Лайза отхлебнула отвратительного варева. Обычный рассказ Мейвис о несчастьях приободрил ее.
- Ты знаешь, Мейвис, через месяц исполнится пять лет, как я не была дома.
Мейвис склонила голову набок и подозрительно посмотрела на нее.
- А кажется, уже и все десять, - сказала она наконец; лицо ее было чернее тучи. - Ужасные это были пять лет. Если и следующие пять будут такими же, то всем нам придет конец. Вот что я скажу.
Она вяло облокотилась на тележку с чаем, прикидывая, стоит ли заняться подробным описанием прошлых пяти трагических лет. С чего начать? Так много ужасных вещей. Но что-то заставило ее отказаться от этого.
- Ну, ладно. Надо продолжать бороться - вот что я скажу. Дать хороший бой, хотя - о Боже! - иногда я и не знаю, к чему нам все это.
Лайза засмеялась, но когда Мейвис ушла, слова ее не ушли вместе с ней. Пять ужасных лет. Пять ужасных лет с того дня, когда она распрощалась с Мэгги, маленьким Скоттом и Палм-Бич. Она угрюмо посмотрела на стол. Взгляд остановился на раскрытой книге с записями о назначенных встречах. Черт! Чуть не забыла. У нее же назначен обед. Чарльз Вилльерс. Ресторан "Ле Каприс", в час дня. Лайза почувствовала, как настроение поднимается. Обычно мысль об обеде с шефом вызывала противоположную реакцию. Но сегодня это будет приятным отвлечением. В самом деле, ей ведь кое-что от него нужно. И очень нужно.
***
Модный ресторан "Ле Каприс" на Сент-Джеймс-стрит жужжал, словно работящий шмель, но Лайза не обращала внимания на суматоху и суету вокруг. Она изо всех сил, словно от этого зависела ее жизнь, пыталась продать кое-что, но уже чувствовала, что находится на грани поражения.
- Чарльз, вы читали это? Я имею в виду не по диагонали, а по-настоящему. Я говорю вам, эта книга всегда будет занимать первые строчки. Я обещаю вам это. Я это знаю.

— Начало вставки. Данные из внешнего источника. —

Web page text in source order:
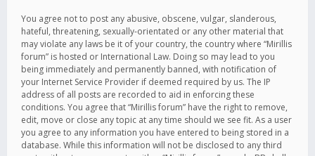
You agree not to post any abusive, obscene, vulgar, slanderous,
hateful, threatening, sexually-orientated or any other material that
may violate any laws be it of your country, the country where “Mirillis
forum” is hosted or International Law. Doing so may lead to you
being immediately and permanently banned, with notification of
your Internet Service Provider if deemed required by us. The IP
address of all posts are recorded to aid in enforcing these
conditions. You agree that “Mirillis forum” have the right to remove,
edit, move or close any topic at any time should we see fit. As a user
you agree to any information you have entered to being stored in a
database. While this information will not be disclosed to any third

Чарльз Вилльерс откинул голову и радостно заржал - его смех обожали копировать секретарши. Это был гогот, в котором в значительной мере участвовал нос, а заканчивался он всегда чем-то вроде храпа.
- Да, я действительно ее читал. Я умею читать, знаете ли.
Лайза уже три года работала в Лондоне и понимала всю значимость не вполне современного произношения, свойственного выпускникам Итона, которое в этой стране было символом принадлежности к высшим, привилегированным классам. Знала, но не переставала восхищаться им. Вне всяких сомнений, это был шедевр фонетического искусства - что-то среднее между высоким носовым подвыванием и прононсом, которого можно ждать от человека с тризмом челюсти.